Here we first train 4 DIRECTi models, each with a different random seed.
Please refer to the accompanying DIRECTi notebook for more detailed introduction to model training.
[4]:
%%capture
start_time=time.time()
models = []
for i in range(4):
models.append(cb.directi.fit_DIRECTi(
baron_human, genes=baron_human.var.query("variable_genes").index,
latent_dim=10, cat_dim=20, random_seed=i
))
[INFO] Cell BLAST: Using model path: /tmp/tmp3k89_jx1
[INFO] Cell BLAST: Using model path: /tmp/tmpm1gqyon4
[INFO] Cell BLAST: Using model path: /tmp/tmpj6zf6z9g
[INFO] Cell BLAST: Using model path: /tmp/tmpglx_f5fl
[5]:
print("Time elapsed: %.1fs" % (time.time() - start_time))
Time elapsed: 768.9s
Then we build a Cell BLAST “database” by feeding our previously trained models and the reference dataset.
[6]:
blast = cb.blast.BLAST(models, baron_human)

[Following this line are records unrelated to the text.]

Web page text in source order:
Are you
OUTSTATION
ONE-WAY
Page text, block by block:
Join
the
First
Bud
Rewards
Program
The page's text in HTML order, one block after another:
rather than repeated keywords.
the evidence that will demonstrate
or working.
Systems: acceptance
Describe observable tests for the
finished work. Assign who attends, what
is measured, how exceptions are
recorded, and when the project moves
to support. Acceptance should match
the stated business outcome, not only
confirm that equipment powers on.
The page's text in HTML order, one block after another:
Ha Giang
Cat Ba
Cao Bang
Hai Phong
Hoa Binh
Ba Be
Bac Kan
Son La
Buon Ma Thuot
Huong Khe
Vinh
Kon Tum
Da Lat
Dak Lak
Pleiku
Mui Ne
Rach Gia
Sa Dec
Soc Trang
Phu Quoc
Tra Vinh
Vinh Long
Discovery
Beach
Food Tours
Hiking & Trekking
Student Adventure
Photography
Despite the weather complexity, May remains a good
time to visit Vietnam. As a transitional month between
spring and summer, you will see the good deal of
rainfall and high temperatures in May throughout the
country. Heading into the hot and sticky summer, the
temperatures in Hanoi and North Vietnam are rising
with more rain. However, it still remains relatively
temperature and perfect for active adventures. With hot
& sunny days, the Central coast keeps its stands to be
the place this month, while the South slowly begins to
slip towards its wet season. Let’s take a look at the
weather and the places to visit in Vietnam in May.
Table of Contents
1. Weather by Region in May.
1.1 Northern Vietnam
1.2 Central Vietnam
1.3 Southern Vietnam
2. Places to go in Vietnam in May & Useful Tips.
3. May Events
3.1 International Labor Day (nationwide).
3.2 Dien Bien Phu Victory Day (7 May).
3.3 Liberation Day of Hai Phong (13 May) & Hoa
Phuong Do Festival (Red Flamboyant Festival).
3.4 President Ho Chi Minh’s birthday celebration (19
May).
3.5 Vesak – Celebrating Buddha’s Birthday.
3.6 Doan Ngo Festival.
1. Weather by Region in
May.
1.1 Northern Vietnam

[INFO] Cell BLAST: Projecting to latent space...
[INFO] Cell BLAST: Fitting nearest neighbor trees...
[INFO] Cell BLAST: Sampling from posteriors...

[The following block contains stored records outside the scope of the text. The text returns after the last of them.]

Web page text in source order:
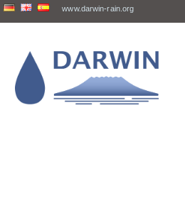
www.darwin-rain.org
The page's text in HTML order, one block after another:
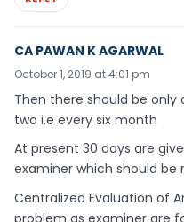
CA PAWAN K AGARWAL
October 1, 2019 at 4:01 pm
Then there should be
two i.e every six month
At present 30 days are
examiner which should be
Centralized Evaluation of
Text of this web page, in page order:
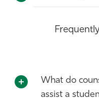
What do
assist a
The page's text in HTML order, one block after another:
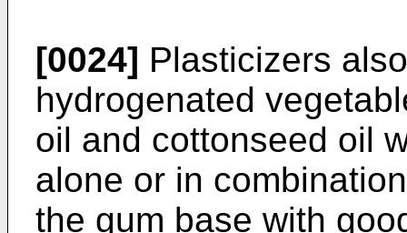
[0024] Plasticizers
hydrogenated
oil and cottonseed oil
alone or in
the gum base with
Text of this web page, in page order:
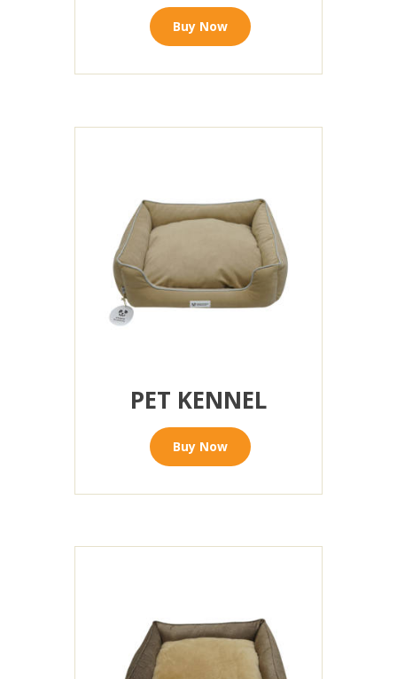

/home/lurw/anaconda3/envs/cbp/lib/python3.9/site-packages/torch/nn/modules/container.py:435: UserWarning: Setting attributes on ParameterList is not supported.
warnings.warn("Setting attributes on ParameterList is not supported.")
/home/lurw/anaconda3/envs/cbp/lib/python3.9/site-packages/torch/nn/modules/container.py:435: UserWarning: Setting attributes on ParameterList is not supported.
warnings.warn("Setting attributes on ParameterList is not supported.")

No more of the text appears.